I previously thought that too – that we should figure out the correct interfaces and write good migration documentation and tools and get all the breaking changes over with in one go – but the end result was that this work stalled out for years because there’s a lot of API design and implementation work to get things to a good state: we need to decide which things should be global or per‐user; we need to decide what should stay in nix-darwin and what should be deduplicated with Home Manager; for things like our system.defaults options, they’re currently not fully declarative in the way that Nix‐managed options should be, so if we’re breaking everyone’s configuration then we ought to make that important breaking change at the same time; and so on.

If we tried to do it all at once, this work would have spent even longer in development hell and be unreviewably big. For the longest time i wasn’t sure how to resolve that, but after discussing on Matrix I realized that introducing a system.primaryUser option, though strange from an interface design perspective, would allow us to minimize the breaking changes in the first phase: the only required change for the vast majority of users should be having to set system.primaryUser = "username"; in their configuration, which I think is an acceptable level of fuss for the improvement in internal architecture and coherent model it gives us, and allows people who want a truly user‐agnostic system manager to opt for that world now at the expense of reduced functionality. That takes the pressure off any major interface renovations and lets us work on them independently and batch them up as we see fit.

In the case of Homebrew, homebrew.user defaults to the primary user, so it’s purely a bonus for people who want to use Homebrew without setting system.primaryUser (or to use a different user entirely for Homebrew, I suppose).

This adds an optional explicit `homebrew.user` option that allows users
to avoid setting `system.primaryUser`, partly as a proof of concept
of what the interfaces should look like in the future. Homebrew only
officially support one global installation, so a singleton matches
upstream’s expectations; in practice, it may be useful for us to
nest this into `users.users.*.homebrew` instead, at the expense of
being an unsupported setup if used to its full potential. Since
that would be a breaking change to the inteface anyway, I think
adding `homebrew.user` for now is acceptable. (I think one native
Apple Silicon and one Rosetta 2 Homebrew installation – under
`/opt/homebrew` and `/usr/local` respectively – may be exceptions
to this lack of upstream support, but that would be complicated to
support even with `users.users.*.homebrew`.)

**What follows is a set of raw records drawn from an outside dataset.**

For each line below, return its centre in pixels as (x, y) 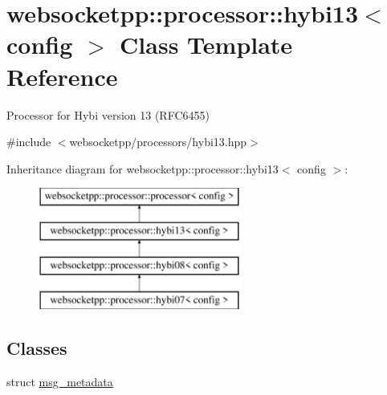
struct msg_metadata (60, 382)
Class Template (206, 45)
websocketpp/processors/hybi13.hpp (158, 142)
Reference (62, 76)
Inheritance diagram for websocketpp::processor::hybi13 (143, 168)
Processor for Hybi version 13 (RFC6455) (108, 114)
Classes (37, 348)
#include (29, 142)
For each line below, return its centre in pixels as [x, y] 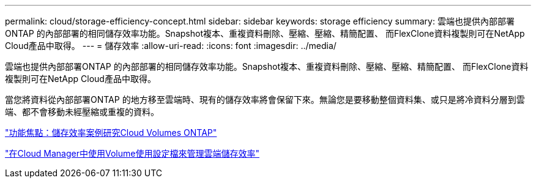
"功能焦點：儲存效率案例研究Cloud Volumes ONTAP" [111, 133]
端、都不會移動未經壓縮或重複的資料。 [82, 112]
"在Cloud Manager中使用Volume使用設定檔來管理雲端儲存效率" [132, 153]
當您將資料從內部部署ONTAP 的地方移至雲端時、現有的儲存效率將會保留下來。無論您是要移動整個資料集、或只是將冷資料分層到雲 [265, 99]
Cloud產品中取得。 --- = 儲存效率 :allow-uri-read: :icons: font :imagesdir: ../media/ [171, 46]
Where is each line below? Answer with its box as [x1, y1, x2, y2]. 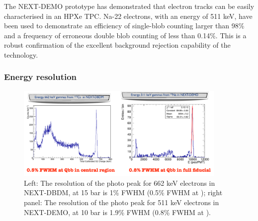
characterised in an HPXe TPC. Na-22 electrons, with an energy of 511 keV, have [4, 10, 253, 21]
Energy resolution [4, 71, 77, 83]
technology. [4, 49, 38, 60]
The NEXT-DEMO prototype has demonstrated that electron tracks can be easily [4, 1, 255, 11]
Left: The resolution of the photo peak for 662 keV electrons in [24, 177, 215, 188]
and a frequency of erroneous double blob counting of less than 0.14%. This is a [4, 30, 247, 40]
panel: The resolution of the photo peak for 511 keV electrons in [24, 197, 219, 207]
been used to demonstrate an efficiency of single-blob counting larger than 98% [4, 20, 245, 31]
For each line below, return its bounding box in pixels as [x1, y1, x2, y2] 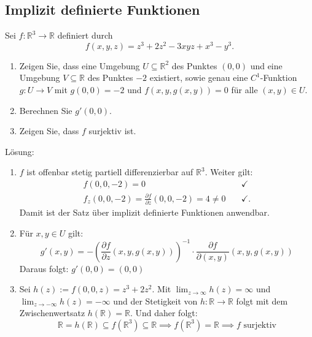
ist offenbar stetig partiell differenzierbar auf [26, 165, 193, 178]
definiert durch [57, 29, 113, 42]
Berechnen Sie [19, 104, 72, 116]
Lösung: [5, 145, 34, 157]
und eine [250, 59, 283, 72]
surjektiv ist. [88, 124, 136, 137]
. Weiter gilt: [205, 165, 253, 178]
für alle [231, 83, 258, 96]
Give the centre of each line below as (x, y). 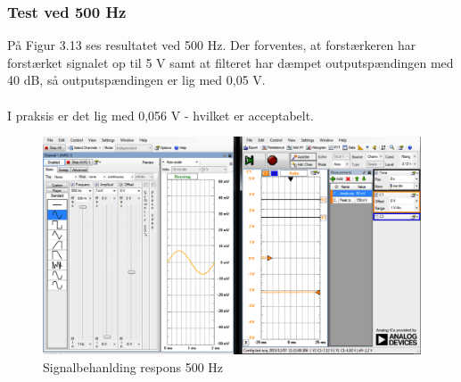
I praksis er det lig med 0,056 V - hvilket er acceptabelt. (161, 115)
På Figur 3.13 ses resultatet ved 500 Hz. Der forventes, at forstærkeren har (212, 45)
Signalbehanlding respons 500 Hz (133, 366)
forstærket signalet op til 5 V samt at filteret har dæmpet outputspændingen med (230, 62)
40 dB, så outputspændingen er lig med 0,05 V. (136, 80)
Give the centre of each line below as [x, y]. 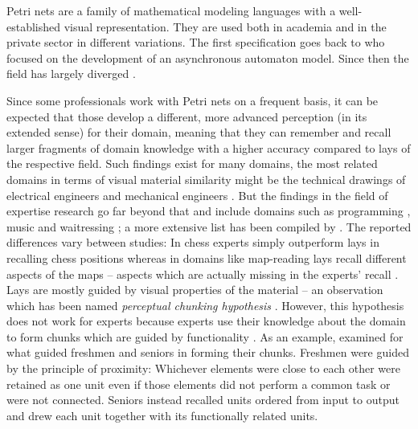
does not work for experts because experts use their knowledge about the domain [206, 321]
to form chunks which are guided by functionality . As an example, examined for [205, 336]
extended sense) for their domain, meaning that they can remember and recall [199, 132]
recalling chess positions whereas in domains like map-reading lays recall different [207, 257]
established [34, 26]
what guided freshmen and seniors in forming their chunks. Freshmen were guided [208, 352]
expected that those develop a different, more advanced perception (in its [187, 116]
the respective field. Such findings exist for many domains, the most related [192, 163]
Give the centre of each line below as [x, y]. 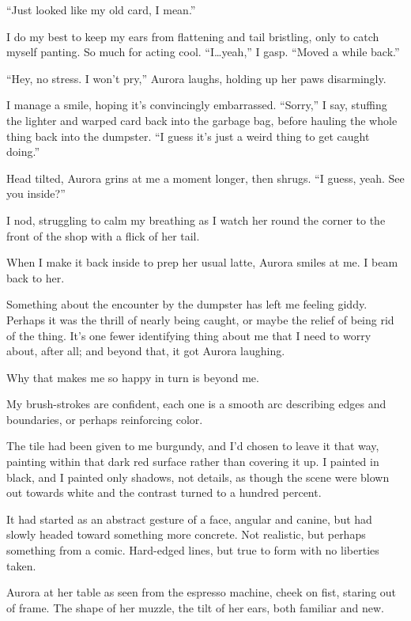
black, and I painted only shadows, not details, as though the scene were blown [198, 477]
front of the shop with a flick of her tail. [103, 235]
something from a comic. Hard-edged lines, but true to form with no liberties [193, 550]
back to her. [36, 277]
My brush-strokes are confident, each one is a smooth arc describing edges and [196, 404]
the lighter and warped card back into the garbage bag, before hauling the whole [202, 120]
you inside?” [36, 193]
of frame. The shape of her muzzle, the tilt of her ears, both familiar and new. [195, 607]
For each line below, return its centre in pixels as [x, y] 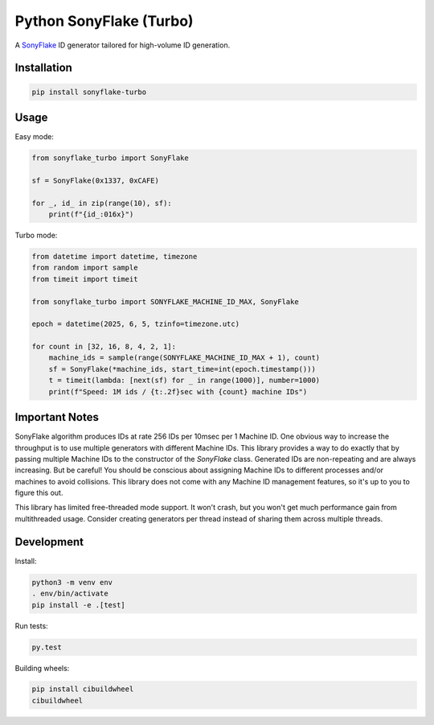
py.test [47, 647]
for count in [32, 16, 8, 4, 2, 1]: [104, 347]
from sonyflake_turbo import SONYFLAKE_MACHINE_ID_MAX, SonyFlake [165, 301]
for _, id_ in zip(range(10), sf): [102, 203]
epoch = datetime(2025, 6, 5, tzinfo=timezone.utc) [136, 324]
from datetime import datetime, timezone [115, 256]
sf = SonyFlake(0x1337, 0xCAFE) [96, 180]
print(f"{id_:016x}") [91, 214]
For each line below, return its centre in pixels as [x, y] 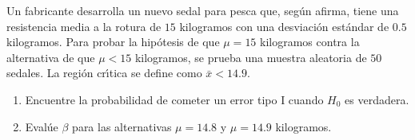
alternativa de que [51, 57]
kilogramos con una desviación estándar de [284, 26]
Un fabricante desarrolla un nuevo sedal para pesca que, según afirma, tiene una [203, 10]
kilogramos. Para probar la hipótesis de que [113, 42]
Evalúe [42, 126]
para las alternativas [122, 126]
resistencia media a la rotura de [84, 26]
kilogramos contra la [310, 42]
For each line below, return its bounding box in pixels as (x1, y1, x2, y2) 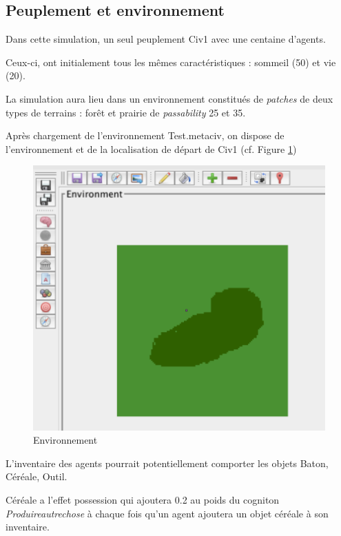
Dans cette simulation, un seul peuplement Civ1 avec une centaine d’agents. (6, 32, 326, 46)
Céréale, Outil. (6, 469, 68, 484)
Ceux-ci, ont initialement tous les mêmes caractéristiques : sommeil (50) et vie (6, 54, 336, 69)
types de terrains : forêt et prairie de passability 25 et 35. (6, 105, 246, 119)
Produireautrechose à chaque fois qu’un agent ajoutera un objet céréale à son (6, 506, 329, 520)
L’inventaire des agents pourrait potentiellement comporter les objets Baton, (6, 455, 329, 470)
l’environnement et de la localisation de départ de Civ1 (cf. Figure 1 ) (6, 141, 297, 156)
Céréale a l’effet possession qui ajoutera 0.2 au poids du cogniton (6, 493, 280, 507)
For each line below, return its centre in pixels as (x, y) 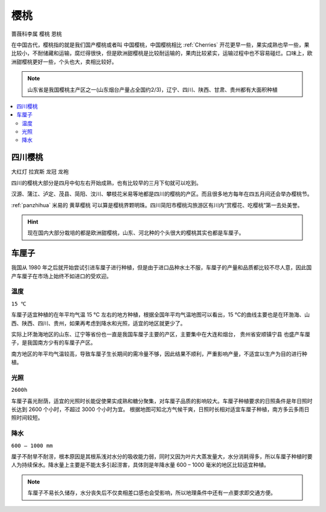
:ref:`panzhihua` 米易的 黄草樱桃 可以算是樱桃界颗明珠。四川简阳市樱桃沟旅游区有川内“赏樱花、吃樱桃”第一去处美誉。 (157, 205)
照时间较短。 (27, 418)
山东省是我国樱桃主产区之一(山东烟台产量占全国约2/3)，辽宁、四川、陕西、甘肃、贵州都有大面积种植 (152, 89)
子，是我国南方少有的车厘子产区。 (53, 343)
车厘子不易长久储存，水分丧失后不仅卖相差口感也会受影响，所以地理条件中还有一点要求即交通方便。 (152, 493)
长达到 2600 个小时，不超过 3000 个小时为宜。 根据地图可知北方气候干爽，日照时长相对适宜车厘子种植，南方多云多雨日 (160, 409)
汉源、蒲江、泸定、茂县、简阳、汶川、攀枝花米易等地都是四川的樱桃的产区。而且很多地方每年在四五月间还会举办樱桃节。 (162, 194)
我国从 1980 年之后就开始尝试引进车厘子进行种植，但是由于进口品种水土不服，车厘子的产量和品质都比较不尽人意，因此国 (161, 267)
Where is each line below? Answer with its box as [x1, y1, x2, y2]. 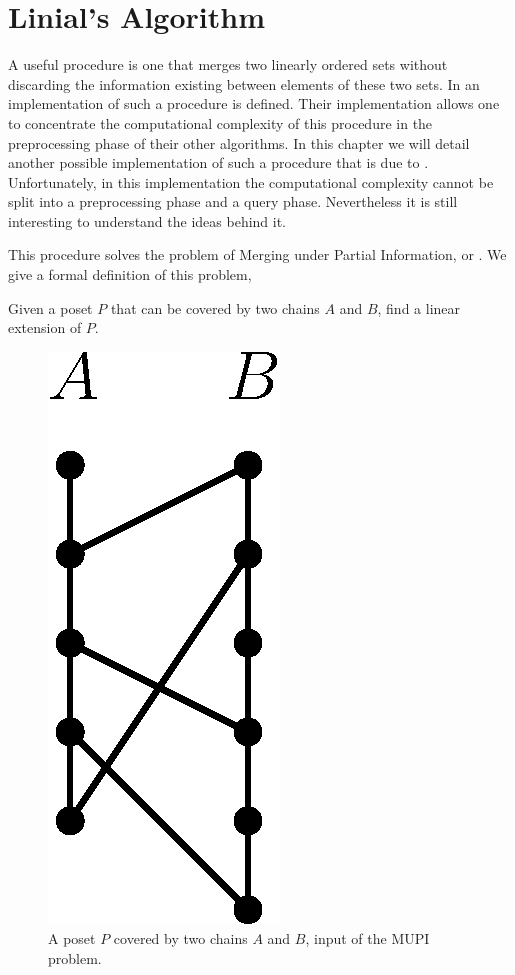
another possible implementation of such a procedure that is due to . [8, 152, 429, 173]
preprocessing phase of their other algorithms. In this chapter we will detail [8, 132, 470, 153]
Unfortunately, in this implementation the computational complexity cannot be [8, 171, 494, 192]
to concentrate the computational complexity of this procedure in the [8, 112, 433, 133]
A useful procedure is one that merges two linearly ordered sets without [8, 54, 448, 75]
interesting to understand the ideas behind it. [8, 210, 287, 231]
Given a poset [8, 297, 93, 318]
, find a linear [377, 297, 461, 318]
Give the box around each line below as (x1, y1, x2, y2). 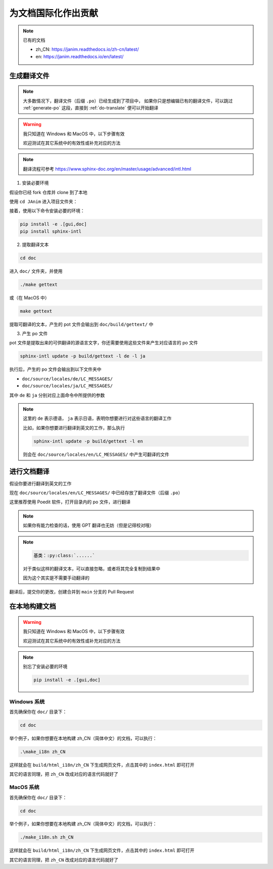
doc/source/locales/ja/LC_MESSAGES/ (22, 383, 113, 389)
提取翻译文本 (22, 241, 49, 248)
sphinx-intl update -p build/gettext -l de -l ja (20, 353, 146, 359)
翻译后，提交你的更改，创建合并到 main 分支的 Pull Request (9, 589, 134, 595)
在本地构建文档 (9, 602, 56, 611)
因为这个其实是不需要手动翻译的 (23, 575, 89, 581)
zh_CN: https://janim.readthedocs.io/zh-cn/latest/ (35, 46, 139, 53)
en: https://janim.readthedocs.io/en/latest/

I’m not entirely sure where in system activation this should
go. Probably after the user defaults and launch agents stuff, to match
the existing logic in user activation, and I lean towards doing it
as late as possible; too early and we might not have the users and
groups required to bootstrap a Homebrew installation set up, but
as Homebrew installations could be fiddly and fail, doing it in the
middle could leave a partially‐activated system.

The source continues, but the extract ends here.